To calculate the change in the lipid price, the annual revenue of $14,572,474 (where no co-product is produced) was held as constant. The price of lipids was calculated again for different co-product prices ranging from 0.5–3 $/kg, each for the different yields from 0 to 50% (Fig. 6).
If the co-product is valued at 0.5 $/kg, the increased co-product production, and subsequent reduction in lipid production increases the lipid price slightly, this is because that even though there is less carbon in the co-product than lipid, $0.5/kg is just not enough revenue to compensate for the loss in the higher value lipid. On the contrary, for co-product prices from 1 to 3 $/kg, the lipids price reduced with decreasing volume, in the most extreme cases the lipid price reaches negative values.
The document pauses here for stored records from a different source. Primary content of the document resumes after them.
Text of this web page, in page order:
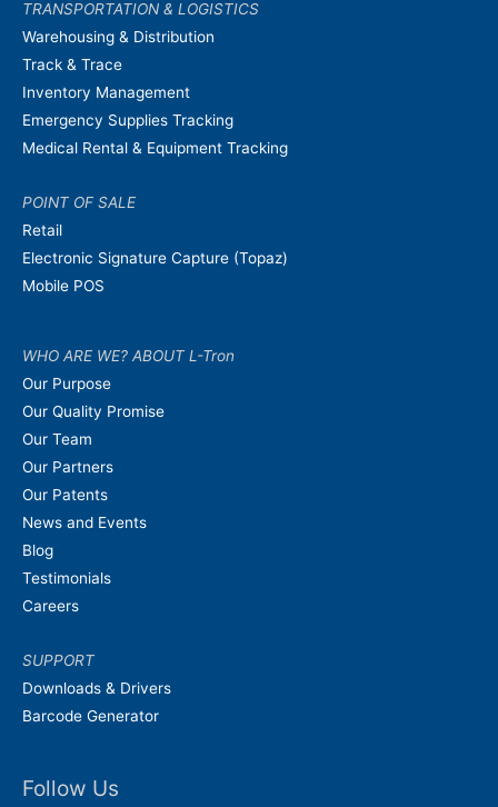
TRANSPORTATION & LOGISTICS
Warehousing & Distribution
Track & Trace
Inventory Management
Emergency Supplies Tracking
Medical Rental & Equipment Tracking
POINT OF SALE
Retail
Electronic Signature Capture (Topaz)
Mobile POS
WHO ARE WE? ABOUT L-Tron
Our Purpose
Our Quality Promise
Our Team
Our Partners
Our Patents
News and Events
Blog
Testimonials
Careers
SUPPORT
Downloads & Drivers
Barcode Generator
Follow Us

This increases the process profitability and it means that lipids are produced for free, along with the co-product, which is now the main product while lipids would be considered as a co-product.
While the extraction of the co-product was not taken into account, as this would be highly dependent on the specific properties, this scenario demonstrates that it would be possible for SCO to compete with terrestrial lipids, if a smaller molecule, with less carbon in was produced alongside the lipid. There is an interesting question here, about whether a full commercial process would want carbon diverted to lipid production, if it could be used in a higher value product, but this could be a viable method of economic lipid production if mandated through policy or if the co-product can simply not be produced in large enough quantities to dominate the production process. However, the practicality of matching the scale of both products needed would be extremely challenging.